**What needs to be done**
Could you write out, exactly as they stand, only the lines in the listing below from the line with "Answer as (x, y)." to the line with "Java & Javascript. [17, 55, 71, 64]", both ends included, without the pictures?

--

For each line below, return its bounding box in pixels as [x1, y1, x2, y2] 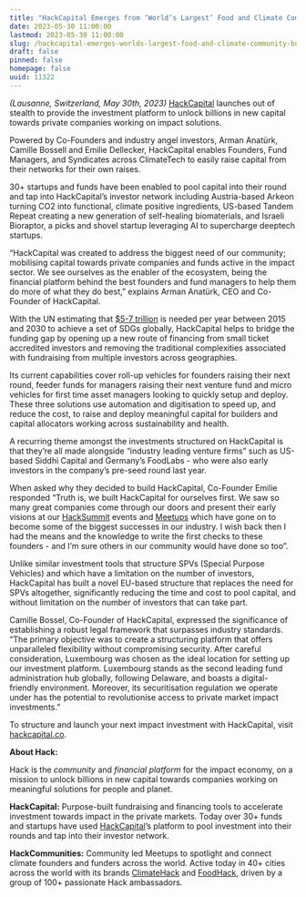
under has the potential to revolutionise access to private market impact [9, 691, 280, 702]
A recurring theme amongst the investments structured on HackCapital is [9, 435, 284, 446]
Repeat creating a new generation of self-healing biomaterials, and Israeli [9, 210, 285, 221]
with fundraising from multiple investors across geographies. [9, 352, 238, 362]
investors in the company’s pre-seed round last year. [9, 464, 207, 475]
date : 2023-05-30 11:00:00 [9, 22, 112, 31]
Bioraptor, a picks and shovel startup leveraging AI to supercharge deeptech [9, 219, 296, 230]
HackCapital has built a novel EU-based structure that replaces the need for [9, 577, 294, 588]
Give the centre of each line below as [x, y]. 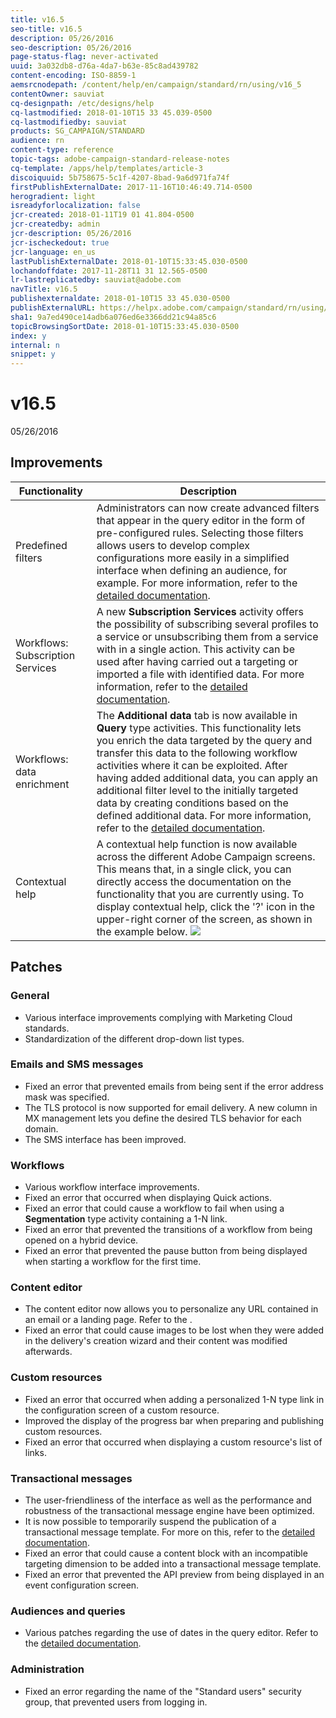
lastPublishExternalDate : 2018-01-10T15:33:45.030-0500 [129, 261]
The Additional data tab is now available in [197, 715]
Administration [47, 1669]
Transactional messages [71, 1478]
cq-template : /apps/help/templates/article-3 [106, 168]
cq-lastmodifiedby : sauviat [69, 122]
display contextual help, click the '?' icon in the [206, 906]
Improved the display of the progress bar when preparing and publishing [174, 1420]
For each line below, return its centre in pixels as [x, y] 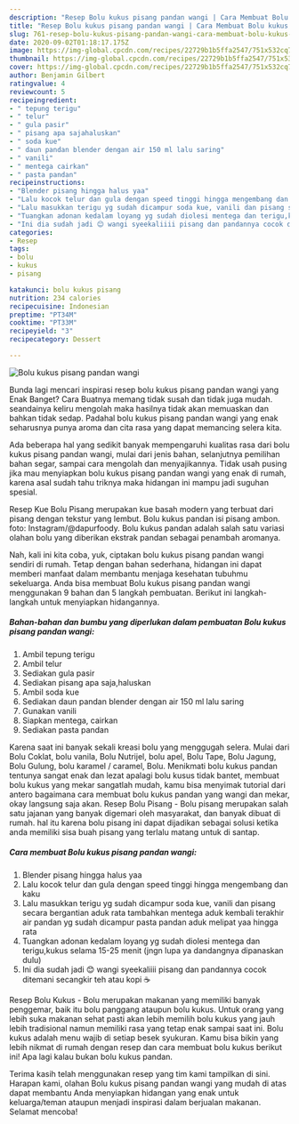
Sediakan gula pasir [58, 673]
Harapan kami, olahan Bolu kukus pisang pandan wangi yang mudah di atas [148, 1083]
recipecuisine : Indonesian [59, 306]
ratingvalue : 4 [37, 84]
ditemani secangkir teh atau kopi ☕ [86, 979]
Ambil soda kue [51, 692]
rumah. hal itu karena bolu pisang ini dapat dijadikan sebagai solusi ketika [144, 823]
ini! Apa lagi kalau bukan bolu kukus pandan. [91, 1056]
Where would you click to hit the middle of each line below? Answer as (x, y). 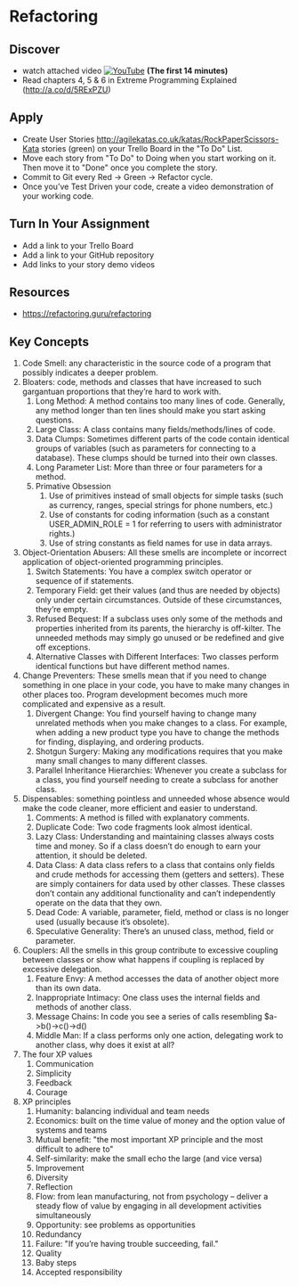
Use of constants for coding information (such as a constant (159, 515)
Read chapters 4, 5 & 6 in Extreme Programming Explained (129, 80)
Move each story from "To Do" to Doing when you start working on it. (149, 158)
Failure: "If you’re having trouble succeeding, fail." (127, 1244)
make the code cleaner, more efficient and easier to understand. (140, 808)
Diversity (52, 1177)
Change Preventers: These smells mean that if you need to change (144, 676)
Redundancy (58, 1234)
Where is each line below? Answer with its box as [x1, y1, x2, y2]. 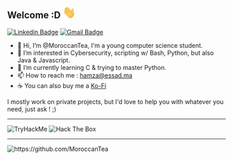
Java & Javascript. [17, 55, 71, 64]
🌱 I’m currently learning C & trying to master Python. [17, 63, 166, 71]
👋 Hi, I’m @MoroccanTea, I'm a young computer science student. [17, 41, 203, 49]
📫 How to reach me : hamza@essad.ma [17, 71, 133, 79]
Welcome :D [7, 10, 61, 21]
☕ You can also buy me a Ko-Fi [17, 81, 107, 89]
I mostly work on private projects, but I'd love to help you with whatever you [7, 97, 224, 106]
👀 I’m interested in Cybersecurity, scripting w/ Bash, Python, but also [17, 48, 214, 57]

--

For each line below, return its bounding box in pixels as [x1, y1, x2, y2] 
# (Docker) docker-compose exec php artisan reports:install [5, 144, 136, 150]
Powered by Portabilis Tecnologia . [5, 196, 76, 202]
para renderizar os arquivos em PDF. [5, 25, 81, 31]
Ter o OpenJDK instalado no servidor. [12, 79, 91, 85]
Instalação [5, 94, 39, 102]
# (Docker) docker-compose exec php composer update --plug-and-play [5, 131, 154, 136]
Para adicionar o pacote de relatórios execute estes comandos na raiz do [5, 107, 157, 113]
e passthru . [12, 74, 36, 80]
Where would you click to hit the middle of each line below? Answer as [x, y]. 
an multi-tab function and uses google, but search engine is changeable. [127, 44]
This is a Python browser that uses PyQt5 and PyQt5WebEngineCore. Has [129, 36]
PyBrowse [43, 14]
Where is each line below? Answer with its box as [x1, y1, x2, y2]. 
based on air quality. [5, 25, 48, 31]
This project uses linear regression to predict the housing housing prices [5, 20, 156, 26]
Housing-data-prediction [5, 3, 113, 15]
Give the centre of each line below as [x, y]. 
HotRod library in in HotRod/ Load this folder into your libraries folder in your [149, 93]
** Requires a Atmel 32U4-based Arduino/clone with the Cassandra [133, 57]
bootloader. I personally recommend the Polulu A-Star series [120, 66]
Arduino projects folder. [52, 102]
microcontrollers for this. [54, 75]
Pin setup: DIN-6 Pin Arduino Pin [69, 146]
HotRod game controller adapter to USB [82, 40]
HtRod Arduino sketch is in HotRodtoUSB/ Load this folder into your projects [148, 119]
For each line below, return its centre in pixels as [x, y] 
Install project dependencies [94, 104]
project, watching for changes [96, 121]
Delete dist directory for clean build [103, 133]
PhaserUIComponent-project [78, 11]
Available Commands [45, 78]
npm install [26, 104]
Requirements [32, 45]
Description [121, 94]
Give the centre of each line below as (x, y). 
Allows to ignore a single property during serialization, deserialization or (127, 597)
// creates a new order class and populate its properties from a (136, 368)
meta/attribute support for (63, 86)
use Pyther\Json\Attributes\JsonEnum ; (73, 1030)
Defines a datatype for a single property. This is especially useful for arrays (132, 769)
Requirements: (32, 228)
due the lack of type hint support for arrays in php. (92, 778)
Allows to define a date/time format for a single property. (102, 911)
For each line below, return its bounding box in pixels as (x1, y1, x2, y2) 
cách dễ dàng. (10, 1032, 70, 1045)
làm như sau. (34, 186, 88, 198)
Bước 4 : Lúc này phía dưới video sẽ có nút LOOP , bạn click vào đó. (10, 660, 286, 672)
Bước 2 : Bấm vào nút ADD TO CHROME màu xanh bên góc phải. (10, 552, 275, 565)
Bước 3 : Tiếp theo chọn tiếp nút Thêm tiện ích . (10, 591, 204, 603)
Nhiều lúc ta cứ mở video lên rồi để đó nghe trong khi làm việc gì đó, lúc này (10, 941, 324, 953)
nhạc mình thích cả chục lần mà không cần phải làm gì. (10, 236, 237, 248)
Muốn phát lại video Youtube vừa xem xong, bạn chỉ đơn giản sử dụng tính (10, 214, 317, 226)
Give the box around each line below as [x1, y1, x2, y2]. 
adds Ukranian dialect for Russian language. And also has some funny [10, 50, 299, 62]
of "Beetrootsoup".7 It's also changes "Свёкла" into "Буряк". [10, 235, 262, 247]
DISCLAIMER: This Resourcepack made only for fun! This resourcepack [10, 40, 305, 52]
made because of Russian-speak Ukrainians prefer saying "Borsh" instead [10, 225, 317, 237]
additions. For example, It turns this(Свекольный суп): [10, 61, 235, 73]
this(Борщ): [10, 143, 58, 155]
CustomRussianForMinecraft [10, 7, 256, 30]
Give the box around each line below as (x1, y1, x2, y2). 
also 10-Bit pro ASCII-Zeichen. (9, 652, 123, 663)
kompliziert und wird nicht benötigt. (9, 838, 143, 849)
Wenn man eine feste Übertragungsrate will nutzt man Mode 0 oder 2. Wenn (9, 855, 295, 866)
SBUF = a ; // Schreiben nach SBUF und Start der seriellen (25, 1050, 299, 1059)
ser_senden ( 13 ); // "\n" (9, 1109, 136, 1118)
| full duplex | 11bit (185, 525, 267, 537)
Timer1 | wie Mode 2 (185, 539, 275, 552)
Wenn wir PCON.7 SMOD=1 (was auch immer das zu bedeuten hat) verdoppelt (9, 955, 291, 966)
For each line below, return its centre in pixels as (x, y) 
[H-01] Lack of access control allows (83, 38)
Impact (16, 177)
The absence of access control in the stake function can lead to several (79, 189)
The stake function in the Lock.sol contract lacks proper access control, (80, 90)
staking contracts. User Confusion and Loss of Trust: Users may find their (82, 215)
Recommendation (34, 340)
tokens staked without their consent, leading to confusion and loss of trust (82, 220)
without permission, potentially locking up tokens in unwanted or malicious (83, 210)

--

**Solution to the problem**
Where would you click to hit the middle of each line below? Answer as (x, y). 
Use of constants for coding information (such as a constant (159, 515)
Read chapters 4, 5 & 6 in Extreme Programming Explained (129, 80)
Move each story from "To Do" to Doing when you start working on it. (149, 158)
Failure: "If you’re having trouble succeeding, fail." (127, 1244)
make the code cleaner, more efficient and easier to understand. (140, 808)
Diversity (52, 1177)
Change Preventers: These smells mean that if you need to change (144, 676)
Redundancy (58, 1234)
Where is each line below? Answer with its box as [x1, y1, x2, y2]. 
Java & Javascript. [17, 55, 71, 64]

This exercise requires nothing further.